NCT number NCT03889795
Other study ID # C3
Secondary ID
Status Recruiting
Phase Phase 1
First received
Last updated
Start date June 5, 2019
Est. completion date December 30, 2026

Study information

Verified date May 2024
Source University of Toledo
Contact Danielle Mockensturm
Phone 419-383-6925
Email danielle.mockensturm@utoledo.edu
Is FDA regulated No
Health authority
Study type Interventional

Clinical Trial Summary

This is a single-center trial in subjects with pancreatic cancer and other advanced solid tumors.
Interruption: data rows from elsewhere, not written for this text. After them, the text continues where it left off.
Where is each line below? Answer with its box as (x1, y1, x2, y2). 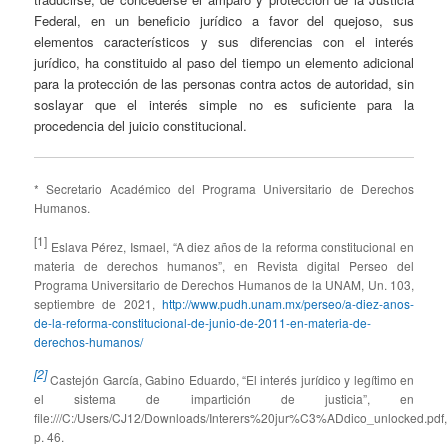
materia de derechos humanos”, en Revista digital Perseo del (34, 256, 414, 274)
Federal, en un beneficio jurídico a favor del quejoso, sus (34, 11, 414, 31)
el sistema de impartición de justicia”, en (34, 390, 414, 408)
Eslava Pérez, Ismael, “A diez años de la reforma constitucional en (47, 237, 414, 255)
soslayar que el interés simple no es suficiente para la (34, 95, 414, 115)
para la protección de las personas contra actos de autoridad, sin (34, 74, 414, 94)
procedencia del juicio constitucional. (34, 116, 248, 136)
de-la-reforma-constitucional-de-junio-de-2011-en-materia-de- (34, 313, 372, 331)
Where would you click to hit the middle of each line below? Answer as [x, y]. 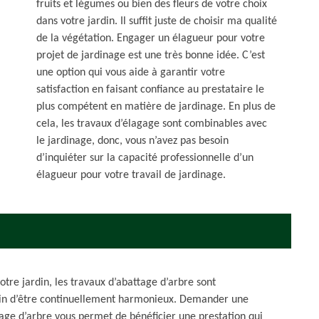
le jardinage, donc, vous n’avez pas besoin [132, 141]
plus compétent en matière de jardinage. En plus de [156, 107]
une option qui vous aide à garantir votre [131, 73]
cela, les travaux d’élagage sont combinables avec [152, 124]
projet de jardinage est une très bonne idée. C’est [151, 56]
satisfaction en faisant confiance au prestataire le [150, 90]
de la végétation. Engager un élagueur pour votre [151, 38]
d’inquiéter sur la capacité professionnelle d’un [145, 158]
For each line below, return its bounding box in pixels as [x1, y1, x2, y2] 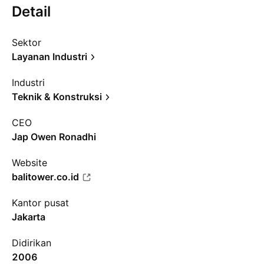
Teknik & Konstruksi [12, 91, 102, 103]
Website [12, 157, 47, 169]
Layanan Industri [12, 51, 87, 62]
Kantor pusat [12, 197, 69, 209]
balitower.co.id [12, 171, 79, 183]
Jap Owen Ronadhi [12, 131, 96, 143]
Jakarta [12, 211, 45, 223]
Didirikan [12, 237, 51, 249]
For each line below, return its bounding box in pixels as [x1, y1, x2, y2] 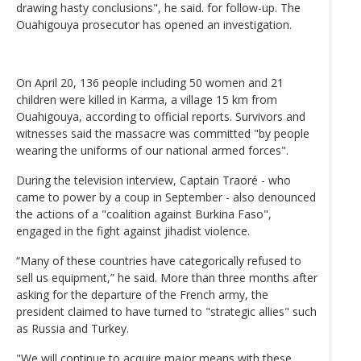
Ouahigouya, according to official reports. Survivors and [16, 108, 305, 124]
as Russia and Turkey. [16, 320, 129, 336]
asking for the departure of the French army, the [16, 286, 268, 302]
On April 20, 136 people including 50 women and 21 [16, 74, 284, 90]
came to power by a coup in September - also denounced [16, 189, 316, 205]
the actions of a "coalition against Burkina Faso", [16, 205, 272, 222]
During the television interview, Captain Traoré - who [16, 172, 291, 188]
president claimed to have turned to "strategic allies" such [16, 303, 317, 319]

It is an open-label, single arm dose escalation Phase IB trial with subjects accrued in a 3 subject dose escalation cohort. Subjects with treated advanced solid tumors, and showing disease progression on established standard therapy, will be enrolled in this trial.


Description:

This is a single-center trial in subjects with pancreatic cancer and other advanced solid tumors. It is an open-label, single arm dose escalation Phase IB trial with subjects accrued in a 3 subject dose escalation cohort. Subjects with treated advanced solid tumors, and showing disease progression on established standard therapy, will be enrolled in this trial. C3 (Simvastatin + Digoxin + Metformin) will be given as three oral pills within recommended package insert safe levels. Subjects will be accrued in 3-subject dose escalation cohorts. 3 additional subjects will be treated at the presumptive maximum effective cohort dose/schedule for a total of 6 subjects at maximum effective level.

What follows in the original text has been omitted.